Requirement => Transcribe exactly the stretch of lines beginning at the one containing "Add the construction" and closing with the last line of the entries below. Omit images.

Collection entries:
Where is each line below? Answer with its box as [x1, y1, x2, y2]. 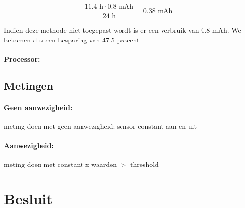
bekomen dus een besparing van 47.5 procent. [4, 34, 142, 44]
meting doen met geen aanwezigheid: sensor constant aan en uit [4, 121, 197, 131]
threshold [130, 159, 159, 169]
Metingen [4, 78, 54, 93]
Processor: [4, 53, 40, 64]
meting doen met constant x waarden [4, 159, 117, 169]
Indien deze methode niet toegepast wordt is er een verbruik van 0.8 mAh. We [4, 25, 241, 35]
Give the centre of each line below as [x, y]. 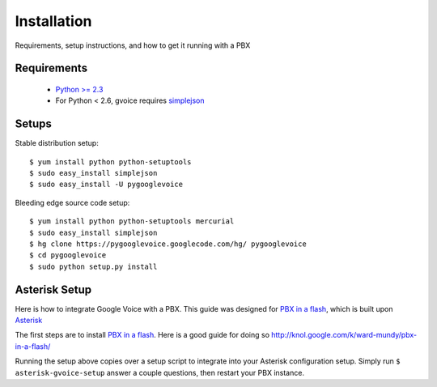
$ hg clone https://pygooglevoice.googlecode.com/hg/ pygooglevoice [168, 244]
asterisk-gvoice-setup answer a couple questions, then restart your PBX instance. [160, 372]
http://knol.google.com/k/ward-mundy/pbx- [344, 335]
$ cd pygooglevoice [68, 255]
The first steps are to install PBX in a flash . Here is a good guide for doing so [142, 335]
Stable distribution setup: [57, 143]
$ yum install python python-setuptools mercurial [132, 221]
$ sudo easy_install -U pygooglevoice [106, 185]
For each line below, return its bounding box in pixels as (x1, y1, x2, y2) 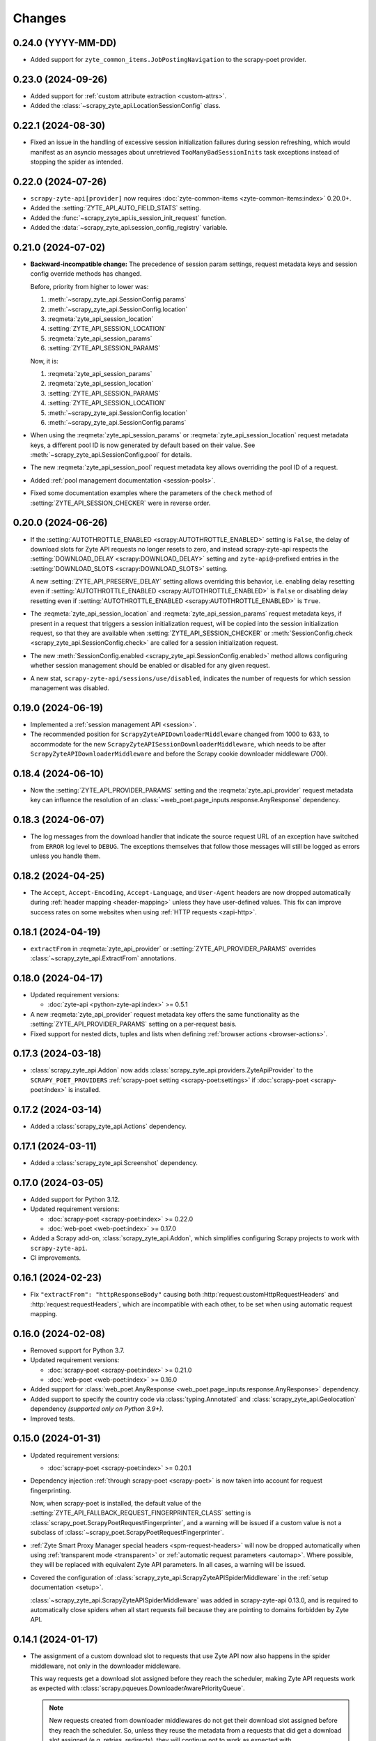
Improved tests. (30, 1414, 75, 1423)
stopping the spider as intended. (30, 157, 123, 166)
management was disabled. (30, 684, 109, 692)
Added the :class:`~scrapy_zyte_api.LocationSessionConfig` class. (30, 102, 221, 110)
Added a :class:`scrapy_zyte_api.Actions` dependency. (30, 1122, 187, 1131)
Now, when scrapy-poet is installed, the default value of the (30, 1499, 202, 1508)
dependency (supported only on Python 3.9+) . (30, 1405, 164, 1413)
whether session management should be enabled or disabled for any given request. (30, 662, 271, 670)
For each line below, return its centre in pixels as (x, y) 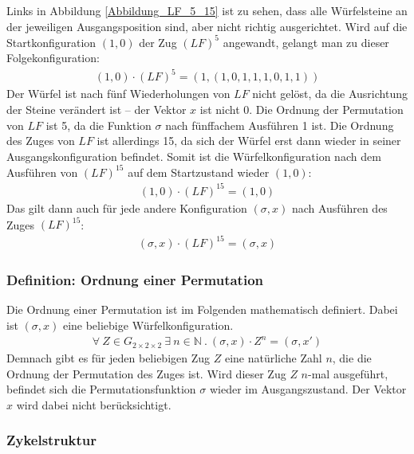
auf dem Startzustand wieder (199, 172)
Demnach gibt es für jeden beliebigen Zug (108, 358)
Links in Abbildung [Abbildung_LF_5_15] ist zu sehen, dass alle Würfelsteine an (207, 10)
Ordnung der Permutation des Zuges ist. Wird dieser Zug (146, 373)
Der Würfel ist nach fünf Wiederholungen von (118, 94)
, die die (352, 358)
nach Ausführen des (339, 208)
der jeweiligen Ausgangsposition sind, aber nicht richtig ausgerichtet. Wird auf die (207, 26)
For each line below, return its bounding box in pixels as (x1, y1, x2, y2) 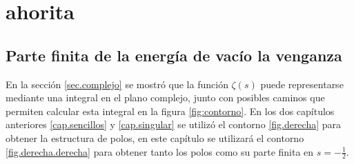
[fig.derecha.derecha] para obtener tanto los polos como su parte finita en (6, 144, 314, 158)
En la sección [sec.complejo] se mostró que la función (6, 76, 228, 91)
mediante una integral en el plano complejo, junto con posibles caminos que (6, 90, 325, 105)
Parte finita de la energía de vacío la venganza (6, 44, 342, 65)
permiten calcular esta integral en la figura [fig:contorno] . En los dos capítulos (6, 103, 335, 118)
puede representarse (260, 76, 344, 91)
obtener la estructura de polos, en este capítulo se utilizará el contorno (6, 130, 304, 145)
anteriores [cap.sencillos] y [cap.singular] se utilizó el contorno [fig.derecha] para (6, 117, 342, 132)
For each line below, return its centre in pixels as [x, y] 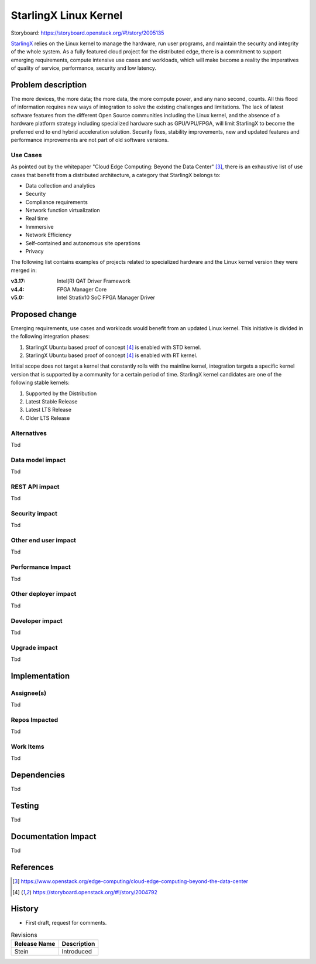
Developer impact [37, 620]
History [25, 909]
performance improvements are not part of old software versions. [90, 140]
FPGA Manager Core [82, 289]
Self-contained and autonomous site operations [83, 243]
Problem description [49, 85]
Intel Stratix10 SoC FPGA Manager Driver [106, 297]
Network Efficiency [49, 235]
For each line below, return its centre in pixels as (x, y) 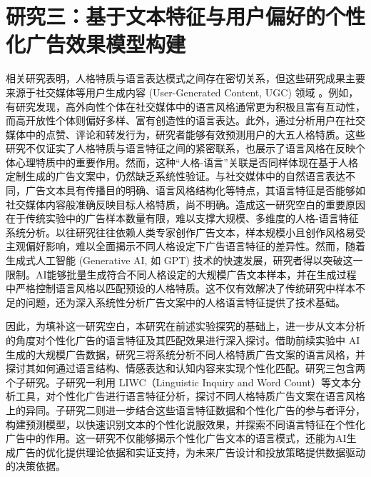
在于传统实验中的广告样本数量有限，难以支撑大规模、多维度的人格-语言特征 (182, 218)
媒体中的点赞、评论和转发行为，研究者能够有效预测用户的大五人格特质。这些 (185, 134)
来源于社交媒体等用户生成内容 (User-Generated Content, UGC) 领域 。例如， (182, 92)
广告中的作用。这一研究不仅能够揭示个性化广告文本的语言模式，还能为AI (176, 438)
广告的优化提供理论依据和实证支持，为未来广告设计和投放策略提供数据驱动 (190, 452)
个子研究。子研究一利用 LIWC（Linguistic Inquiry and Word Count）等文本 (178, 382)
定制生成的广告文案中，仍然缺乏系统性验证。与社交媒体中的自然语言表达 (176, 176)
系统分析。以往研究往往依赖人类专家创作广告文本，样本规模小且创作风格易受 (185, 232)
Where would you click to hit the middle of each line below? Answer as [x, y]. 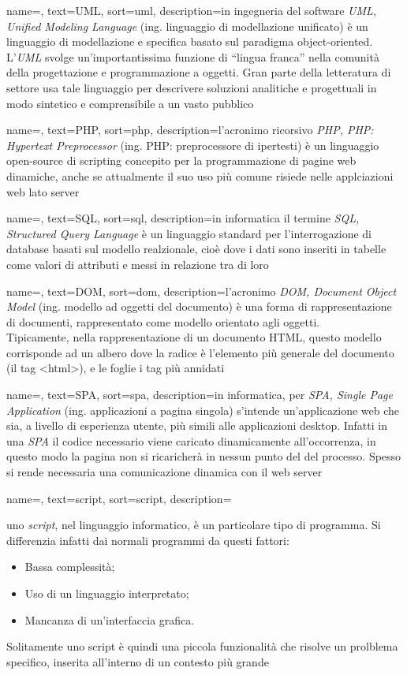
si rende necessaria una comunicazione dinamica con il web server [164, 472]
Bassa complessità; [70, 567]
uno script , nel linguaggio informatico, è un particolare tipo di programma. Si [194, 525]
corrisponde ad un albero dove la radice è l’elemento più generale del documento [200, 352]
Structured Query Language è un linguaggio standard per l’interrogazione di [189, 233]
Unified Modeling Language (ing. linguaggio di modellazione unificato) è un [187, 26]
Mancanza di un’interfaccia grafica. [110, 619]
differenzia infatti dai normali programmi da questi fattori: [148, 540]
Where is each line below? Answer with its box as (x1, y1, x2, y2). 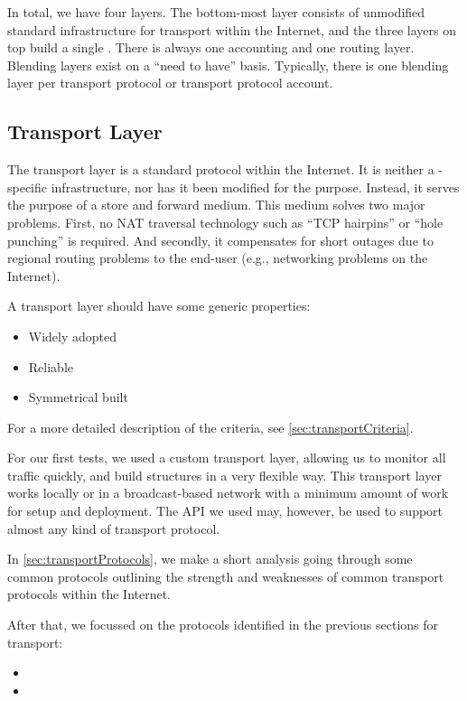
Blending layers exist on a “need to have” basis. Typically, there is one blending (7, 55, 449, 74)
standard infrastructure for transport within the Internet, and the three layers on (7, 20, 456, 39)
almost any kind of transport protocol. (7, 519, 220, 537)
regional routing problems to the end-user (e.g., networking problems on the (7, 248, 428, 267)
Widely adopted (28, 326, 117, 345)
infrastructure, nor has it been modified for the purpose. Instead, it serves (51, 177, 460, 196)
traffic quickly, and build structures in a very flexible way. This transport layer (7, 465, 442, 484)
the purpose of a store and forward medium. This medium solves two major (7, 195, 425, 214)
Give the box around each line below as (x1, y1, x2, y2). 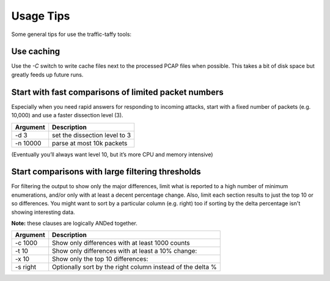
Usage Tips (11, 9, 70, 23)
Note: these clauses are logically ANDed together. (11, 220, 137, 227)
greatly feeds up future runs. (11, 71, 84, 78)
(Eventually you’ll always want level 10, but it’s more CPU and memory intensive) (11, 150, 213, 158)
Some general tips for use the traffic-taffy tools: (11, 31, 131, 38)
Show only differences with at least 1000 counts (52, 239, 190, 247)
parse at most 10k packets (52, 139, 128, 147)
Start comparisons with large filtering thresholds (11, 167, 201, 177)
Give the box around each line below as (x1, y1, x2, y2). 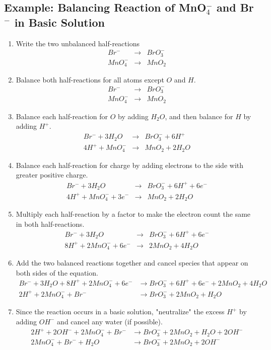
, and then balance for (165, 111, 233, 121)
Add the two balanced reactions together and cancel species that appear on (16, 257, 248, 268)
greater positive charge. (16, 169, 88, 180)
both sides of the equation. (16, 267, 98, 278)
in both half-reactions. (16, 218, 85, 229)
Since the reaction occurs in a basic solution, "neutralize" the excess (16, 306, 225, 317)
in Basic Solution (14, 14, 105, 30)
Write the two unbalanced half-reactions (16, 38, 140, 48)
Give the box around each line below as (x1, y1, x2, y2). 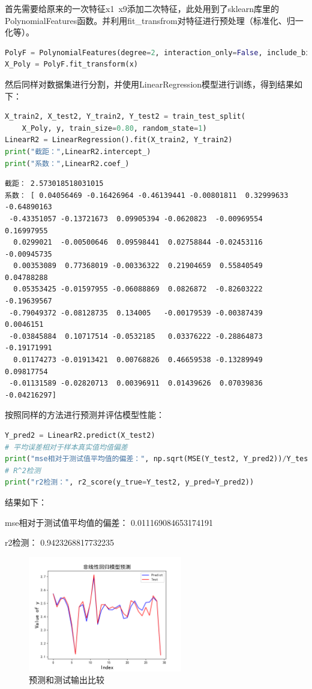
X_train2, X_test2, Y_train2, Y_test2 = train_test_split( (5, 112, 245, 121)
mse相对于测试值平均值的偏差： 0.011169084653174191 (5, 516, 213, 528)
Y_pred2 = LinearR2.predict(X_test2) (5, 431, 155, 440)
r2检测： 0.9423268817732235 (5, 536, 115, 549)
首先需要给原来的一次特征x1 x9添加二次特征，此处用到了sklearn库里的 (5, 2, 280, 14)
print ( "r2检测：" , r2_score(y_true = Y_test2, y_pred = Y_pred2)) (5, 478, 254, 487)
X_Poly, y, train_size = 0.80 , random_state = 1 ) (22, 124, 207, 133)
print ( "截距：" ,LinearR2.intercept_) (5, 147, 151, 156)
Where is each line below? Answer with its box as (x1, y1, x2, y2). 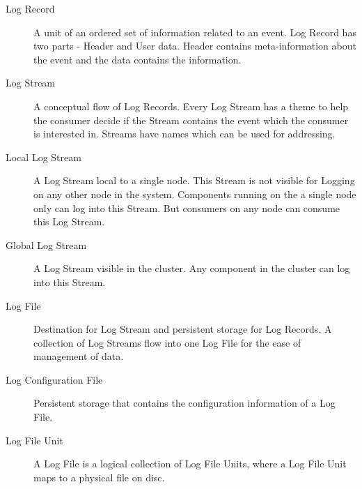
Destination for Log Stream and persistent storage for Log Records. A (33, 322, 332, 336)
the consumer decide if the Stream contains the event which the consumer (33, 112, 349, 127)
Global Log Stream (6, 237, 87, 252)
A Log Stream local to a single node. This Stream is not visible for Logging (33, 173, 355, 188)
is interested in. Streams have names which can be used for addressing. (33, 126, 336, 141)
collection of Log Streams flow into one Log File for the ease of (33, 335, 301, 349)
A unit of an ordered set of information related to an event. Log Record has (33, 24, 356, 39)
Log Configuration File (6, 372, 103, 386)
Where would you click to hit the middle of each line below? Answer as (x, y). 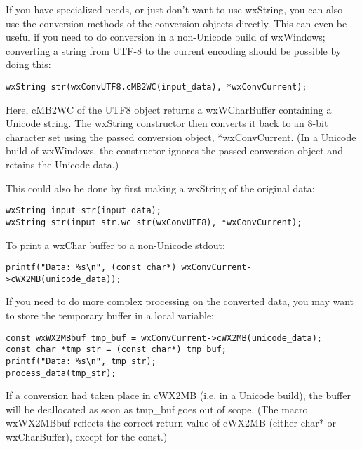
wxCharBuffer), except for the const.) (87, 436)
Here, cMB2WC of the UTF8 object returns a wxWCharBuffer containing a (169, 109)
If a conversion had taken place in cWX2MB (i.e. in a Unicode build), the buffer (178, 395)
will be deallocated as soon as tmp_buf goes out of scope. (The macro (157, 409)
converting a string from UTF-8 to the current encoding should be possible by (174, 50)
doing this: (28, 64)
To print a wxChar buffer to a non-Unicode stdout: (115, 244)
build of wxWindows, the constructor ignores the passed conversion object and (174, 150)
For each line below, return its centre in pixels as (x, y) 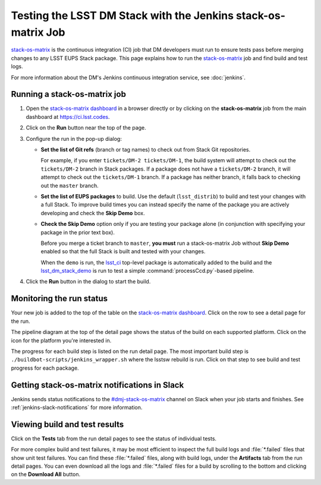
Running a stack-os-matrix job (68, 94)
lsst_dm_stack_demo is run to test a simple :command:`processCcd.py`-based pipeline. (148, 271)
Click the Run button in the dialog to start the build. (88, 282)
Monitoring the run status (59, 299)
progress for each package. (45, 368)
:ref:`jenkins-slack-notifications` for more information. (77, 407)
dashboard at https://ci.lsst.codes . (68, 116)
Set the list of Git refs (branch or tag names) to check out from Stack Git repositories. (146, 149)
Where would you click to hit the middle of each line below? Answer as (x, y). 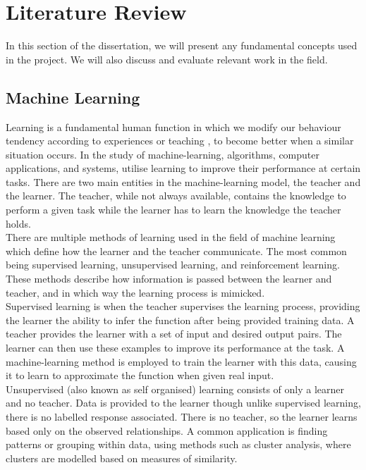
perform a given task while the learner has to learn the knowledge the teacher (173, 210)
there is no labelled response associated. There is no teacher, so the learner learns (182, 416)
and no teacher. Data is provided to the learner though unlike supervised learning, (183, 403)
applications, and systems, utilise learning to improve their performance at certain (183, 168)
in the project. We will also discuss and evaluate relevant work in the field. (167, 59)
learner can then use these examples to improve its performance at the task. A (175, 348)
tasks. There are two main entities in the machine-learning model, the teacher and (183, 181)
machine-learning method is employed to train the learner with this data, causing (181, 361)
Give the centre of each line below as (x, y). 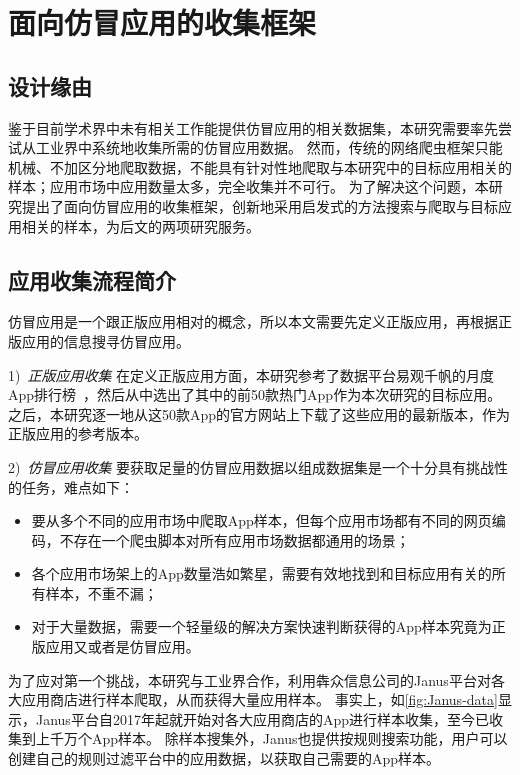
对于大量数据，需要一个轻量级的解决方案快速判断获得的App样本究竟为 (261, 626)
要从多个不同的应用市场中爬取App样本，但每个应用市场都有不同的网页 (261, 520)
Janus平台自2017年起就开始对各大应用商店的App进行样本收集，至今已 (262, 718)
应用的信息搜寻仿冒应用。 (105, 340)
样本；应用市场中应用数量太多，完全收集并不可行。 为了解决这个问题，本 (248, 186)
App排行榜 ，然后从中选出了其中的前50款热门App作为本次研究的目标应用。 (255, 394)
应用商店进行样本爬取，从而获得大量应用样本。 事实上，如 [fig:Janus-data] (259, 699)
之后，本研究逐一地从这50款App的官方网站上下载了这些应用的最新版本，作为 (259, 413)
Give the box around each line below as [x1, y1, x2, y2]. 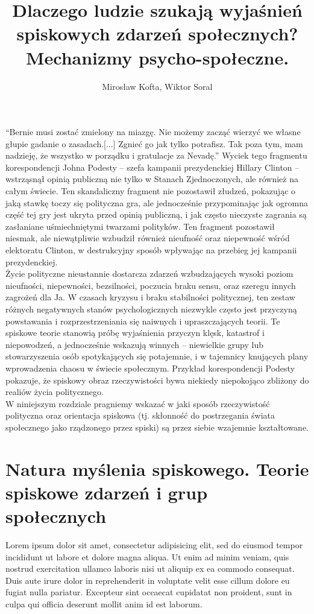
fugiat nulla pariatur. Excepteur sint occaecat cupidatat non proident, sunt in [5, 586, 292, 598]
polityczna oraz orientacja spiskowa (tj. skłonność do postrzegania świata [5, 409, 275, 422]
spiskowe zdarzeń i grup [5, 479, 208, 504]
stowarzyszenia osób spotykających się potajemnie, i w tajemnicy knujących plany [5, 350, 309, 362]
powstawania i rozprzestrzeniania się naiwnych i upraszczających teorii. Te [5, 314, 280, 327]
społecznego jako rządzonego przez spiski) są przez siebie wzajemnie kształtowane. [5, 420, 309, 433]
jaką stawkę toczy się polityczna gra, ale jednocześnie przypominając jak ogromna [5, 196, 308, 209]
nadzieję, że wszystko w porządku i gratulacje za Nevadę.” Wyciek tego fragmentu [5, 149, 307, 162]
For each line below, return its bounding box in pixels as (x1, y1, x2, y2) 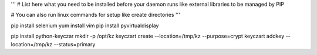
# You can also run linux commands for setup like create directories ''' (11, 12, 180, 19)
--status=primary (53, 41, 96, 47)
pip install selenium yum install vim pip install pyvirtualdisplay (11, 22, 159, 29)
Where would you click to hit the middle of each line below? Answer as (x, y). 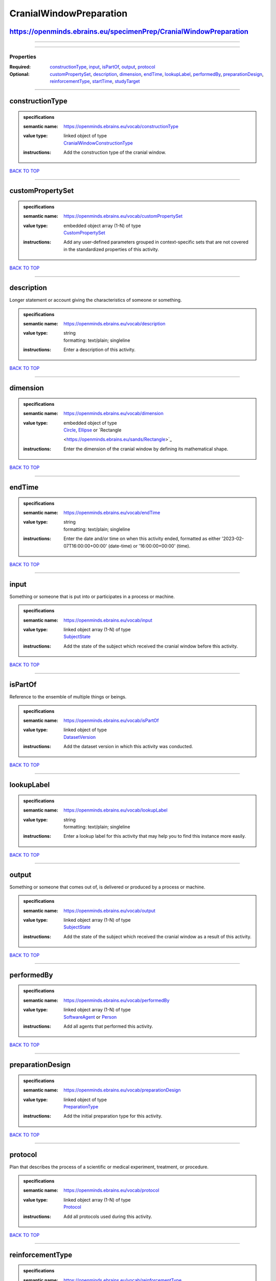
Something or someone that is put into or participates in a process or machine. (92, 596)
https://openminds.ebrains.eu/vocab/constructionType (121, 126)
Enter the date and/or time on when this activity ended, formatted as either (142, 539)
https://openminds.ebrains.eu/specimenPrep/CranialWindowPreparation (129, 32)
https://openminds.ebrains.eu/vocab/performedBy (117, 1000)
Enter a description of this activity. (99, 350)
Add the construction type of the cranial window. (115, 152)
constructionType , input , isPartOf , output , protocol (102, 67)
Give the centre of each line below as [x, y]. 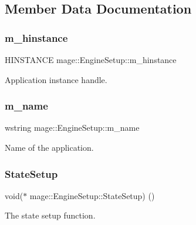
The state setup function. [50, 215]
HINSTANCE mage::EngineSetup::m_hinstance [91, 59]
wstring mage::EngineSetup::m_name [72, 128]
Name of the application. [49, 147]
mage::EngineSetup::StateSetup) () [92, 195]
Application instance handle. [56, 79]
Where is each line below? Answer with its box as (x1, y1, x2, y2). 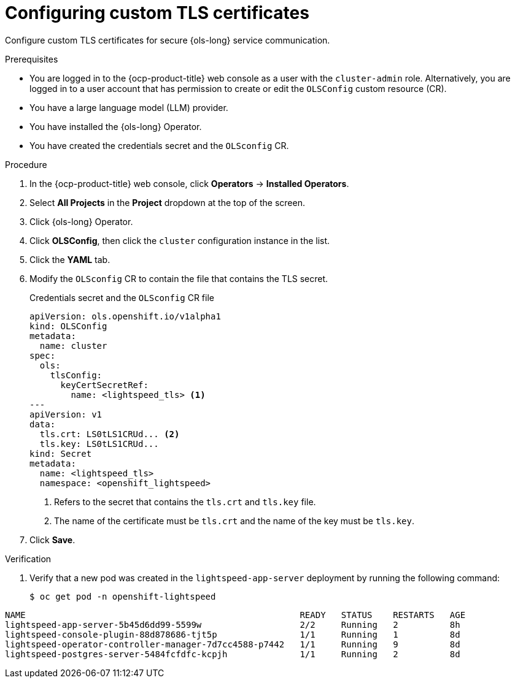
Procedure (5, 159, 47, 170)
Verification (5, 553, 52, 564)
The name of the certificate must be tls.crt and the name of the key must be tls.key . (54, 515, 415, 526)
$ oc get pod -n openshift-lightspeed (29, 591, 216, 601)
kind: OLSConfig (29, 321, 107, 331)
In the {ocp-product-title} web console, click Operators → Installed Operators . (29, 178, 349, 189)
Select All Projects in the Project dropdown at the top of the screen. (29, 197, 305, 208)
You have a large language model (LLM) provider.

Reply to the exercise =>
Add the construction type of the cranial window. (115, 152)
constructionType , input , isPartOf , output , protocol (102, 67)
Give the centre of each line below as [x, y]. 
The state setup function. [50, 215]
HINSTANCE mage::EngineSetup::m_hinstance [91, 59]
wstring mage::EngineSetup::m_name [72, 128]
Name of the application. [49, 147]
mage::EngineSetup::StateSetup) () [92, 195]
Application instance handle. [56, 79]
Where is each line below? Answer with its box as (x1, y1, x2, y2). 
Procedure (5, 159, 47, 170)
Verification (5, 553, 52, 564)
The name of the certificate must be tls.crt and the name of the key must be tls.key . (54, 515, 415, 526)
$ oc get pod -n openshift-lightspeed (29, 591, 216, 601)
kind: OLSConfig (29, 321, 107, 331)
In the {ocp-product-title} web console, click Operators → Installed Operators . (29, 178, 349, 189)
Select All Projects in the Project dropdown at the top of the screen. (29, 197, 305, 208)
You have a large language model (LLM) provider.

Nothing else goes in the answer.